Espinoza got to the head of the stretch at this massive Belmont track, in this ultra-challenging 1 1/2-mile test for a 3-year-old, and peaked under his arms. First left, then right.

"I was looking for them," he said. "I was wondering where they were, if they were coming."

Seeing that only Frosted was anywhere within range, Espinoza turned his head to the front and urged American Pharoah with the reins. Poor Frosted. He was instantly iced.

Espinoza's action spoke louder than any words: "OK, big guy. Let's get this finished."

It was like lighting the fuse on a rocket.

And it turned the run for home into the ultimate showcase, a perfectly timed massive celebration, directly in front of a massive and loving crowd. There was no doubt who was going to win, or how. There was no question that everyone who had come to see this, a capped crowd of 90,000, were seeing everything for which they had hoped and prayed.

It was history, and they were witnesses to it. If they cashed their winning tickets, they ought to be ashamed. Few will. They will remember this one in their heart and put its evidence on a special shelf. Maybe light a candle near it.

This was their modern-day Secretariat. American Pharoah won by 5 1/2 lengths, not 31. Didn't matter. The sport had waited so long, and its fans had hoped so deeply, that just doing it, achieving it, was more than enough. Secretariat's run down the Belmont home stretch was awe inspiring. So was American Pharoah's.

If anybody was not on their feet, they had already passed out. If they weren't smiling, clapping, waving their arms in the air, they didn't understand.

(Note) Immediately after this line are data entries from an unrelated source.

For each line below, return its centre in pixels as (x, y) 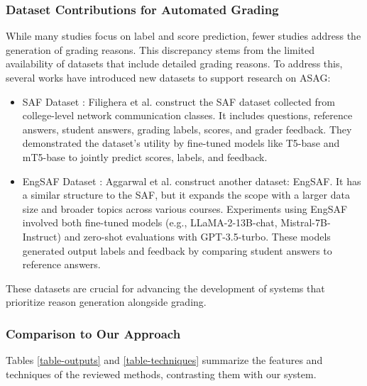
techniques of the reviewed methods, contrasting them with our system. (161, 374)
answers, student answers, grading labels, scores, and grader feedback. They (187, 129)
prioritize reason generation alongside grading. (106, 302)
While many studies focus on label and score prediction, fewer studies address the (183, 36)
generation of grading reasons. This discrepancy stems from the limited (160, 49)
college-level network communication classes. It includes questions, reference (187, 115)
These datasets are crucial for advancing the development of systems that (165, 288)
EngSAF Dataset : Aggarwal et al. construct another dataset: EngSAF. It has (192, 181)

Bill Clinton, with his Baffert-like shocking white hair and his light-blue sport coat, understood. At that very moment, as the clock ticked toward 7 p.m. in the $1.5-million Belmont Stakes and a lightning-fast horse streaked toward the finish line, he was like everybody else. A chilled, goose-bumped spectator.

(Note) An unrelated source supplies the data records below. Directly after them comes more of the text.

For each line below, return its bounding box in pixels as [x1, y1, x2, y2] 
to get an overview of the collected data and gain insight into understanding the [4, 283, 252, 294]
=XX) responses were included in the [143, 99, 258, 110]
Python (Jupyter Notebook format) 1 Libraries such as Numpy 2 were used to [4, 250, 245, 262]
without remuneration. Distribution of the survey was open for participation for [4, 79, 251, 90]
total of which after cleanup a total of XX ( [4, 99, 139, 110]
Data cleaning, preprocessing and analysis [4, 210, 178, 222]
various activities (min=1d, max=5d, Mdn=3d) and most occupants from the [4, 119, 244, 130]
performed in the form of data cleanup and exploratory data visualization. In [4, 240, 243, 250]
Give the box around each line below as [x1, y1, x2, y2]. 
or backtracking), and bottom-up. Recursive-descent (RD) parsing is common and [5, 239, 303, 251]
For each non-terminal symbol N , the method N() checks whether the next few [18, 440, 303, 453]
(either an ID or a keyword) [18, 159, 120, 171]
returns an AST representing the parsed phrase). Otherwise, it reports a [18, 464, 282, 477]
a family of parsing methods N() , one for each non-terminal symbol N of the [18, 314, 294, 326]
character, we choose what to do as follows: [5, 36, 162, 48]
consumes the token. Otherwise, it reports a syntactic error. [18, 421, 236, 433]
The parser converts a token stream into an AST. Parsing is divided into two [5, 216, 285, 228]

Right there, in the first balcony row near the finish line, an American president was just another American, sharing in his country's great moment.

Zayat's son, Justin, who has been particularly emotional during this Triple Crown ride — from a rough May 2 Kentucky Derby survival race to a romp in a May 16 Preakness monsoon — said he handled things better this time.

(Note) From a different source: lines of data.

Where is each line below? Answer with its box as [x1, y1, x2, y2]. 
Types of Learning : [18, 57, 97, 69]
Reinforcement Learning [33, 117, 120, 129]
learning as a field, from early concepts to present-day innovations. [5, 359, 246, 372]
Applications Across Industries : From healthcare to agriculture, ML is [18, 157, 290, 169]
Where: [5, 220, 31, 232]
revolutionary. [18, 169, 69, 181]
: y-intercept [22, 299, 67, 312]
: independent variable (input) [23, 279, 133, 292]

"I just cried," he said. "I didn't throw up."

What had been so impossible for so many years — ever since Steve Cauthen had been squeezed along the rail in 1978 and gone to his left hand for some final whipping to get that tiny final edge for the third time against Alydar and also get the last Triple Crown — had now become reality.

Cauthen was here Saturday. He stood in the paddock before the race and said he thought American Pharoah was going to do it. He joked about his left-handed whipping, a rarity for him.

"I had practiced it a race or so earlier," Cauthen said. "I had never done it before that."

And he was right there in the celebrating crowd afterward, as amazed as the rest how the field let American Pharoah get away with a 48.83 half-mile. When that relatively pedestrian time flashed on the screen, smart race fans knew the 12th Triple Crown was about to be achieved.

"Nobody went after him," Cauthen said. "Maybe nobody could."

And so it came to pass, with a dash down the homestretch that was a victory march at full speed. It was the stride of a champion, in the style of a once-in-a-lifetime superstar.

"I told Victor," Baffert said afterward, "that I was putting him on a Ferrari."

A still semi-shocked Baffert, who is never at a loss for words, met the media with his 10-year-old son, Bode, on his lap and immediately got his wisecracking stride back.

"If Steph Curry can do it, so can I," he said.

He said that when he saw his horse head for home, and he knew that American Pharoah was doing just what he had hoped and prayed for — "bringing it one more time" — he just sat back and watched.

"All I did is take in the crowd," he said. "They were just thundering … and the noise and everything was happening. Thirty-seven years we've waited for this … he's just a great horse."

Thirty-seven years, indeed.

And when it finally happened, American Pharoah just got it done. No toying with emotions. No doubt. Never look back. Wire to wire.

History often is achieved amid questions. Not this time.